# Activity
Skip any pictures. Repeat the data exactly, from its first line through the line that holds "with zesty delight, making", both included.

(Supplied entries Opens)

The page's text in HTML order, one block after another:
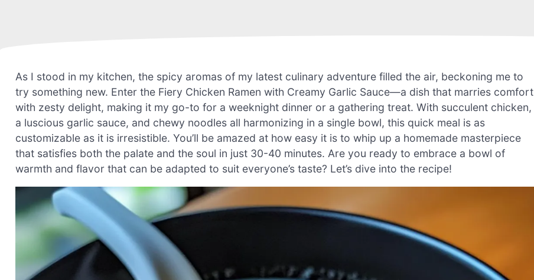
As I stood in my kitchen, the spicy aromas of my latest culinary adventure filled the air, beckoning me to
try something new. Enter the Fiery Chicken Ramen with Creamy Garlic Sauce—a dish that marries comfort
with zesty delight, making it my go-to for a weeknight dinner or a gathering treat. With succulent chicken,
a luscious garlic sauce, and chewy noodles all harmonizing in a single bowl, this quick meal is as
customizable as it is irresistible. You’ll be amazed at how easy it is to whip up a homemade masterpiece
that satisfies both the palate and the soul in just 30-40 minutes. Are you ready to embrace a bowl of
warmth and flavor that can be adapted to suit everyone’s taste? Let’s dive into the recipe!
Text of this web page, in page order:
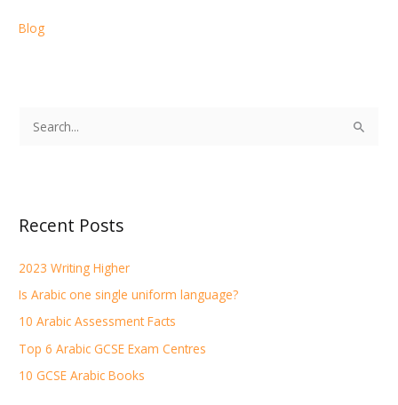
Blog
c
f
o
r
:
Recent Posts
2023 Writing Higher
Is Arabic one single uniform language?
10 Arabic Assessment Facts
Top 6 Arabic GCSE Exam Centres
10 GCSE Arabic Books
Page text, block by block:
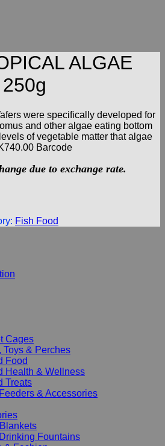
ALGAE
were specifically developed for
and other algae eating bottom
of vegetable matter that algae
Barcode
due to exchange rate.
Fish Food
Cages
Toys & Perches
Food
Health & Wellness
Treats
& Accessories
Fountains
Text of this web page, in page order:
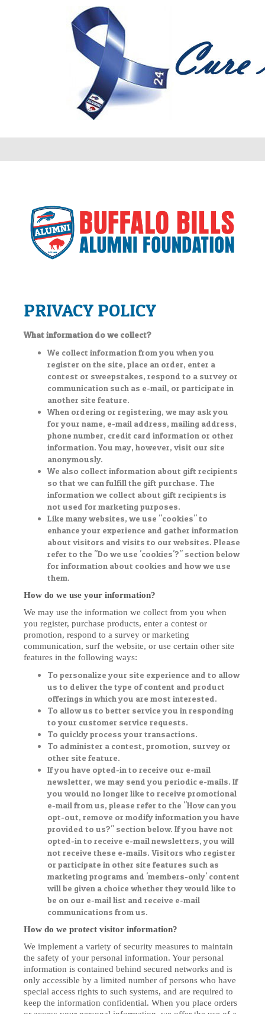
PRIVACY POLICY
What information do we collect?
We collect information from you when you
register on the site, place an order, enter a
contest or sweepstakes, respond to a survey or
communication such as e-mail, or participate in
another site feature.
When ordering or registering, we may ask you
for your name, e-mail address, mailing address,
phone number, credit card information or other
information. You may, however, visit our site
anonymously.
We also collect information about gift recipients
so that we can fulfill the gift purchase. The
information we collect about gift recipients is
not used for marketing purposes.
Like many websites, we use "cookies" to
enhance your experience and gather information
about visitors and visits to our websites. Please
refer to the "Do we use 'cookies'?" section below
for information about cookies and how we use
them.
How do we use your information?
We may use the information we collect from you when
you register, purchase products, enter a contest or
promotion, respond to a survey or marketing
communication, surf the website, or use certain other site
features in the following ways:
To personalize your site experience and to allow
us to deliver the type of content and product
offerings in which you are most interested.
To allow us to better service you in responding
to your customer service requests.
To quickly process your transactions.
To administer a contest, promotion, survey or
other site feature.
If you have opted-in to receive our e-mail
newsletter, we may send you periodic e-mails. If
you would no longer like to receive promotional
e-mail from us, please refer to the "How can you
opt-out, remove or modify information you have
provided to us?" section below. If you have not
opted-in to receive e-mail newsletters, you will
not receive these e-mails. Visitors who register
or participate in other site features such as
marketing programs and 'members-only' content
will be given a choice whether they would like to
be on our e-mail list and receive e-mail
communications from us.
How do we protect visitor information?
We implement a variety of security measures to maintain
the safety of your personal information. Your personal
information is contained behind secured networks and is
only accessible by a limited number of persons who have
special access rights to such systems, and are required to
keep the information confidential. When you place orders
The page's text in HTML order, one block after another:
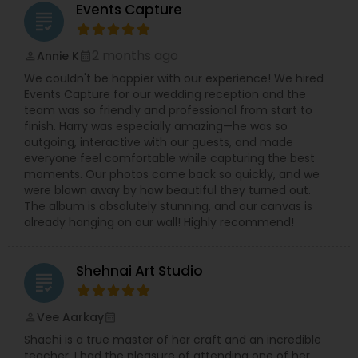
Prom Photography
Nature Photography
Real Estate Photography
Commercial Photography
won over clients who praise the photographer’s
ability to naturally draw out genuine expressions
and craft memorable images that reflect real
connections.
Clients working with Lotus Frog can expect a
seamless experience: from initial consultation
through to final delivery of high-quality digital
files and custom-designed albums. Whether
you’re seeking a timeless portrait, a vibrant event
narrative, or a wedding album you’ll treasure for
generations, this studio commits to creating
photography art that exceeds expectations and
preserves life’s most meaningful moments.
grading Events Capture
Annie K
We couldn't be happier with our experience! We hired
Events Capture for our wedding reception and the
team was so friendly and professional from start to
finish. Harry was especially amazing—he was so
outgoing, interactive with our guests, and made
everyone feel comfortable while capturing the best
moments. Our photos came back so quickly, and we
were blown away by how beautiful they turned out.
The album is absolutely stunning, and our canvas is
already hanging on our wall! Highly recommend!
grading Shehnai Art Studio
Vee Aarkay
Shachi is a true master of her craft and an incredible
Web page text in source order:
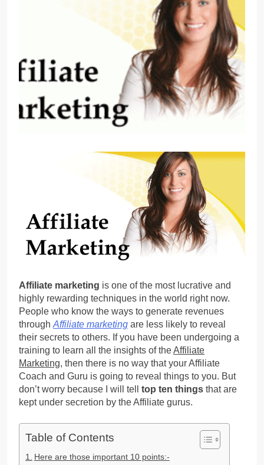
Affiliate marketing is one of the most lucrative and
highly rewarding techniques in the world right now.
People who know the ways to generate revenues
through Affiliate marketing are less likely to reveal
their secrets to others. If you have been undergoing a
training to learn all the insights of theAffiliate
Marketing, then there is no way that your Affiliate
Coach and Guru is going to reveal things to you. But
don’t worry because I will tell top ten things that are
kept under secretion by the Affiliate gurus.
Table of Contents
Here are those important 10 points:-
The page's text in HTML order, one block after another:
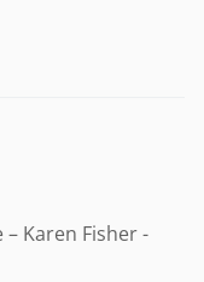
Karen Fisher -
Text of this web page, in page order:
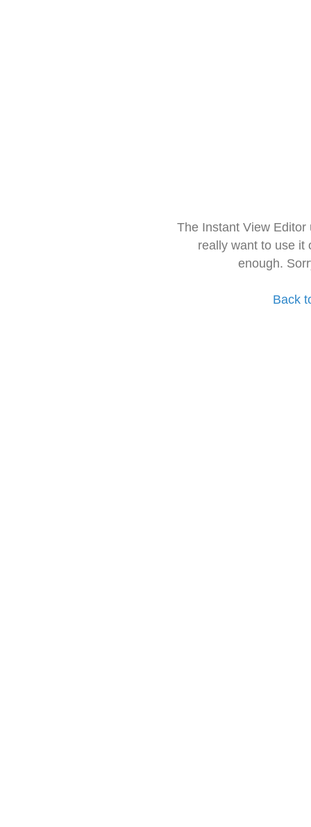
The Instant View
really want to use it
enough.
Back
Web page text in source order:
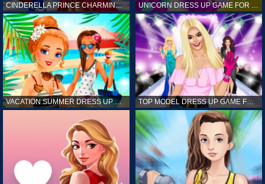
CINDERELLA PRINCE CHARMING GAME FOR GIRL
VACATION SUMMER DRESS UP GAME FOR GIRL TOP MODEL DRESS UP GAME FOR GIRL
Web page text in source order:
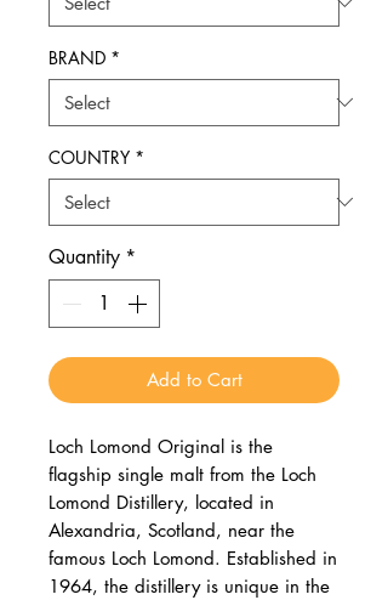
BRAND *
COUNTRY *
Quantity *
Add to Cart
Loch Lomond Original is the
flagship single malt from the Loch
Lomond Distillery, located in
Alexandria, Scotland, near the
famous Loch Lomond. Established in
1964, the distillery is unique in the
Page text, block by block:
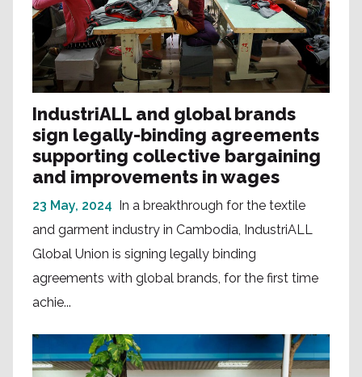
IndustriALL and global brands
sign legally-binding agreements
supporting collective bargaining
and improvements in wages
23 May, 2024 In a breakthrough for the textile
and garment industry in Cambodia, IndustriALL
Global Union is signing legally binding
agreements with global brands, for the first time
achie...
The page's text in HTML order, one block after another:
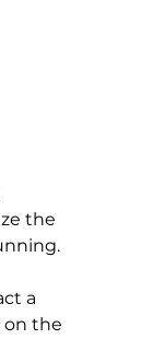
the
on the
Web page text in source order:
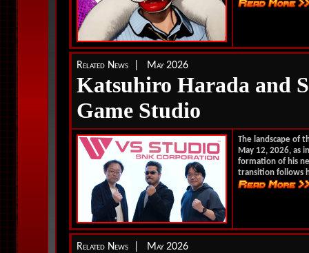
Related News | May 2026
Katsuhiro Harada and
Game Studio
The landscape of
May 12, 2026, as
formation of his
transition follows
Related News | May 2026
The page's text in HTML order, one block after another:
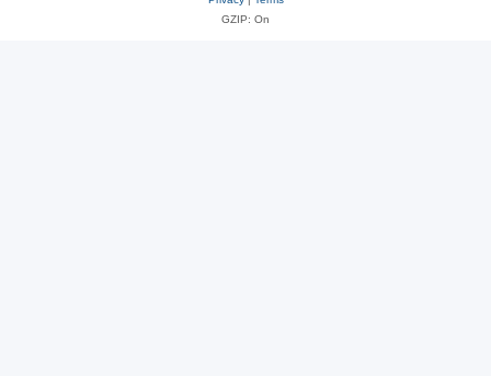
GZIP: On
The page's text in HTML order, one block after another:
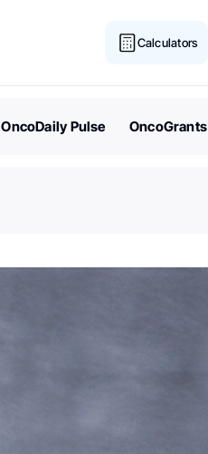
Calculators
OncoDaily Pulse OncoGrants
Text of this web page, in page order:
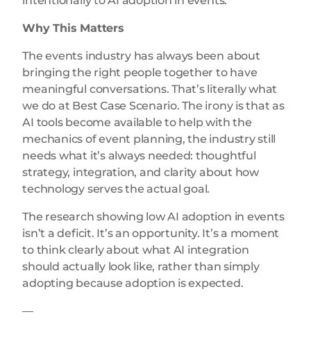
Why This Matters
The events industry has always been about
bringing the right people together to have
meaningful conversations. That’s literally what
we do at Best Case Scenario. The irony is that as
AI tools become available to help with the
mechanics of event planning, the industry still
needs what it’s always needed: thoughtful
strategy, integration, and clarity about how
technology serves the actual goal.
The research showing low AI adoption in events
isn’t a deficit. It’s an opportunity. It’s a moment
to think clearly about what AI integration
should actually look like, rather than simply
adopting because adoption is expected.
—
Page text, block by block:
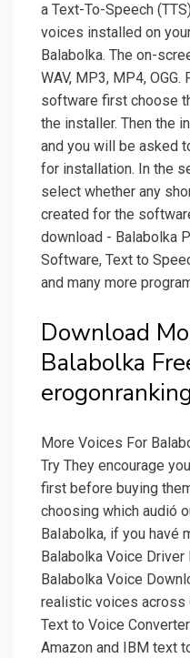
a Text-To-Speech
voices installed on
Balabolka. The on-
WAV, MP3, MP4,
software first choose
the installer. Then the
and you will be asked
for installation. In the
select whether any
created for the
download - Balabolka
Software, Text to
and many more
Download
Balabolka
More Voices For
Try They encourage
first before buying
choosing which audió
BaIabolka, if you havé
Balabolka Voice
Balabolka Voice
realistic voices across
Text to Voice
Amazon and IBM text
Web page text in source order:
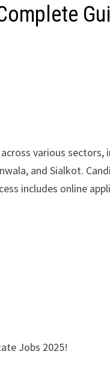
various
and Sialkot.
includes online
Jobs 2025!
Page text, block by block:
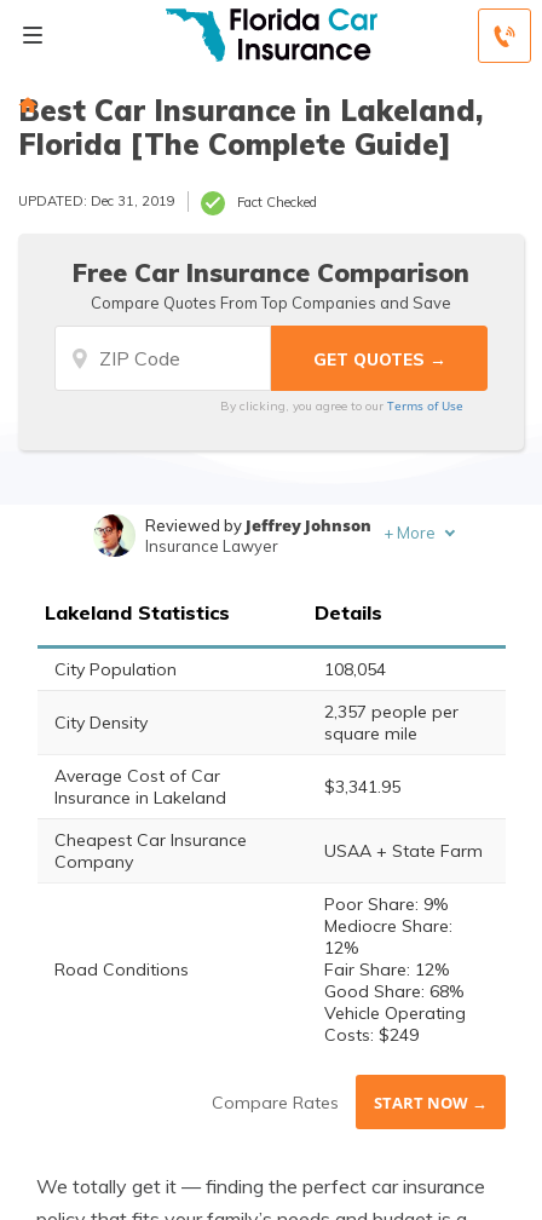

(Supplied entries Closes)

# Final answer
The page's text in HTML order, one block after another:
As I stood in my kitchen, the spicy aromas of my latest culinary adventure filled the air, beckoning me to
try something new. Enter the Fiery Chicken Ramen with Creamy Garlic Sauce—a dish that marries comfort
with zesty delight, making it my go-to for a weeknight dinner or a gathering treat. With succulent chicken,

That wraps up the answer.